僅かな扉の隙間から教会に入り、すぐに扉を閉め鍵を掛けた。鍵を開けてくれた男が再びバリケードを積み上げているのを横目に、ナツキは教会を見回す。

中は外観と同様かなり広々としていた。ずらりと並べられた椅子の正面には祭壇があり、マリア像が静かに佇んでいる。こういう場所に来るのは初めてで、興味津々で辺りを見ていたらちらほらと人が集まってきた。その中には先程ナツキ達を援護してくれた男の姿もある。

「あんたらは?」

「すまない。俺達は救助の人間じゃない」

レオンさんの言葉で期待を含んでいた人々の目が暗くなる。がっくりと項垂れてまたそれぞれ散らばっていく。
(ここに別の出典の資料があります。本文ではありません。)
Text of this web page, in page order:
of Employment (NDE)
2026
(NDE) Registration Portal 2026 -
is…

こんな状況になってどれほどの時間が経過しているのかわからないが、ずっとここに缶詰めな上に外にはゾンビがいるなんて不安で仕方ないだろう。

「祭壇の下に地下へ通じる秘密の扉がある」

奥の祭壇を指差してヘレナさんがそう言った。仕掛けを解く鍵もどこかにある、とも。

「そこにお前の言う真実があるのか?」

「……そうね」

レオンさんの問いにヘレナさんはやや間あってから頷いた。クリスとシェバのような良いコンビではない、複雑そうな関係の二人の間でナツキは小さく手を上げて恐る恐る「あの……」と存在を主張する。
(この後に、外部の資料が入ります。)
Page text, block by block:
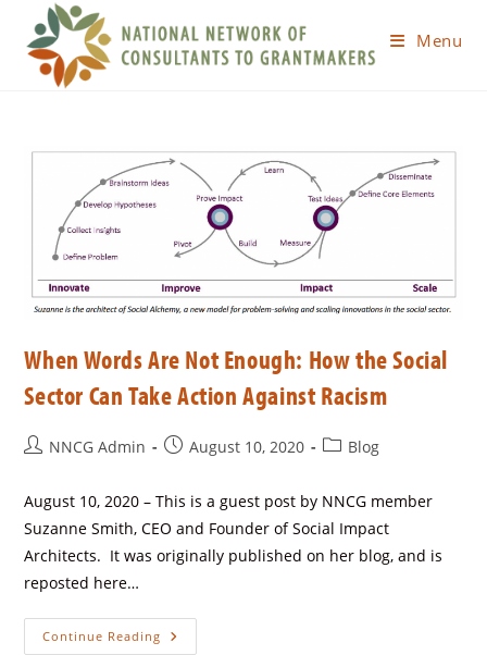
Menu
When Words Are Not Enough: How the Social
Sector Can Take Action Against Racism
NNCG Admin August 10, 2020 Blog
August 10, 2020 – This is a guest post by NNCG member
Suzanne Smith, CEO and Founder of Social Impact
Architects. It was originally published on her blog, and is
reposted here…
Continue Reading

あ、と二人が思い出したようにナツキを見た。忘れられてたらしい。

「ナツキはここに居ると良い。今のところは安全だろう」

第一村人──というか気がついて初めて出会った二人と離れるのは不安だが、二人からしたらナツキはただの逃げ遅れた一般人なのだからレオンさんの対応は普通だし、そう言われてしまえば頷く他なかった。
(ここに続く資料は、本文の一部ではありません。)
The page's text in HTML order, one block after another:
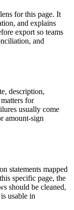
for this page. It
and explains
export so teams
and
description,
for
usually come
amount-sign
statements mapped
specific page, the
should be cleaned,
usable in

着いていきたい気持ちをぐっと堪え、祭壇の仕掛けを解きに駆けていった二人の背を見送る。手持ち無沙汰になったナツキは祭壇から一番近い椅子に座った。

「クリス、シェバ……会いたいなぁ」

思い出す事といえばやはり二人のことばかりだ。瞳を閉じれば瞼に浮かぶ。

最後に選んだのは"死"という選択肢だったけれども、それでも二人を助けられたならきっとそれは間違いじゃなかった。

想い出を振り返り、ナツキは小さく笑った。